Tuesday, October 25, 2011

Connected

When I first moved to my fair city of Spokane six weeks ago, I couldn’t get any internet, television or land line telephone. The guy from whom I bought the house had disconnected the cable and cut the wires. It was a major 30 day production getting hooked up. I might as well have been in Antarctica for a month. My only connection to the outside world was my cell phone with limited minutes. People would say, “Isn’t it freeing be to be disconnected? There’s only crap on tv anyway. The internet is just so much garbage, and how sweet it must be to not have a home phone.”

I hated it. I like the crap that is on tv, thank you very much. I can blow away hours on the internet researching very important stuff like real estate prices in Croatia. The best and worst thing was having this little cell phone and its 1,000 minutes per 30 days. I’d call somebody up and watch the minutes slide away like I was bleeding out. I really found out who I considered my friends to be. My cell phone would ring and I’d see who was calling. I had to ask myself, “Is this guy worth 10 minutes? Eight?” Being put on hold was the worst. “Thank you for holding. Your business is important to us.” No it isn’t. If my business was so important to somebody, they would hire someone to answer the damned telephone. Finally, at the end of my 30 days, I had exactly 3 minutes left on my account. I got 1,000 new minutes the next day and walked around like some guy who just hit the lotto. Money in the bank, baby. I got 1,000 minutes.

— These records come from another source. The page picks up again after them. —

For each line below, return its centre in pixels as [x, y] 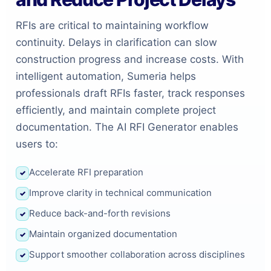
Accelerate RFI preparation [86, 172]
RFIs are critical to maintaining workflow [112, 25]
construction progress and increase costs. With [130, 59]
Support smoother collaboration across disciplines [137, 254]
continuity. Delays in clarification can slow [116, 42]
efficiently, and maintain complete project [116, 110]
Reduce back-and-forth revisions [100, 213]
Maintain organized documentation [103, 233]
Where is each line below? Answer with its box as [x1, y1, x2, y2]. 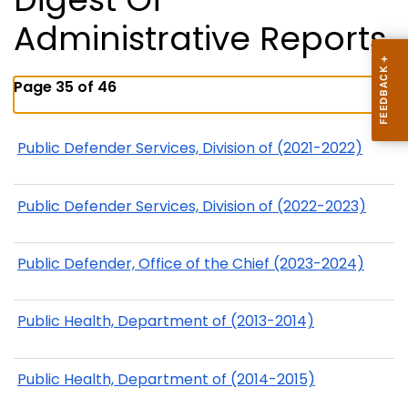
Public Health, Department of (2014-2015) [17, 368, 315, 390]
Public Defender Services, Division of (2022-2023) [17, 195, 366, 217]
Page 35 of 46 [14, 76, 117, 98]
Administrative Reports [14, 15, 386, 63]
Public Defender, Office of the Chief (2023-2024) [17, 252, 364, 274]
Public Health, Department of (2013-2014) [17, 311, 314, 332]
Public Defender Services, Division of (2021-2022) [17, 138, 362, 159]
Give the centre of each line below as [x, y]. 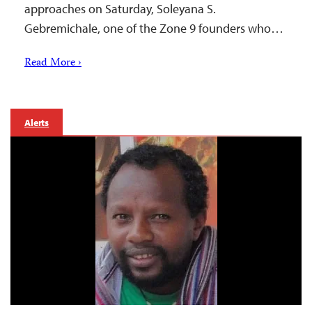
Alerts [37, 122]
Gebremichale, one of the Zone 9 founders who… [154, 28]
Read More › [53, 63]
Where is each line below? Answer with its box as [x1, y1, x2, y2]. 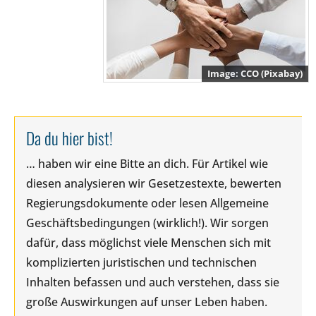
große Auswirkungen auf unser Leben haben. [26, 293, 267, 310]
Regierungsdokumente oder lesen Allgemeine [26, 195, 269, 211]
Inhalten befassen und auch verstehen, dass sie [26, 274, 279, 290]
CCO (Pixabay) [241, 66, 303, 80]
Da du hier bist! [26, 125, 113, 150]
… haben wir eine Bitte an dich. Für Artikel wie [26, 155, 268, 171]
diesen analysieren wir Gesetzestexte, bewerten [26, 175, 281, 191]
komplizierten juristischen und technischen [26, 254, 257, 270]
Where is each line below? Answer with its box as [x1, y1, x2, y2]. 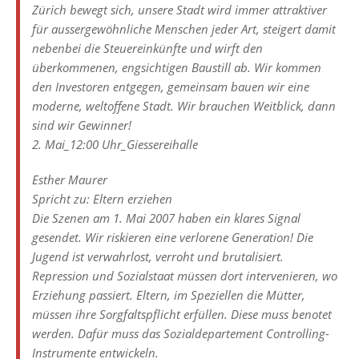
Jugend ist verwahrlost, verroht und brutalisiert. [32, 248, 284, 264]
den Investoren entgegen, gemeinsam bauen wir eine [32, 78, 309, 95]
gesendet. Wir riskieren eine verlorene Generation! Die [32, 228, 313, 245]
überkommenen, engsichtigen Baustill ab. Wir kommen [32, 58, 321, 75]
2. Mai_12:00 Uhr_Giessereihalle [32, 135, 198, 152]
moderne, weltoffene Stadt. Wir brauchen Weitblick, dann [32, 97, 336, 114]
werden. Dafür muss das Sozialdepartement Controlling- [32, 325, 329, 341]
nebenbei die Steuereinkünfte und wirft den [32, 39, 263, 56]
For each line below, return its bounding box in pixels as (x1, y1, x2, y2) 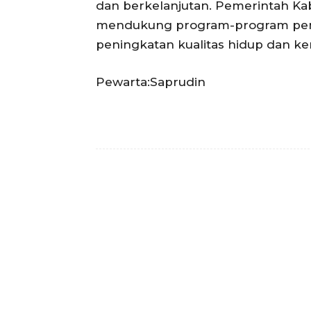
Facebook (255, 185, 287, 196)
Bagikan (165, 186, 196, 196)
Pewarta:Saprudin (96, 74, 205, 89)

I found myself going to Starbucks and getting wired on caffeine at night. I became a regular, just so I could use their free wi-fi. Baristas started looking at me funny, like I was some kind of late night latte pervert, hanging out until I was kicked out at closing. An internet junkie looking for a fix, that was me.

Then, it was over. I’m connected to the world again. I can watch really stupid television programming any time I want. I can go online without having to waste my money on the overpriced pastries and coffee that Howard Schultz sells. I’m back in the world, and I’m loving it.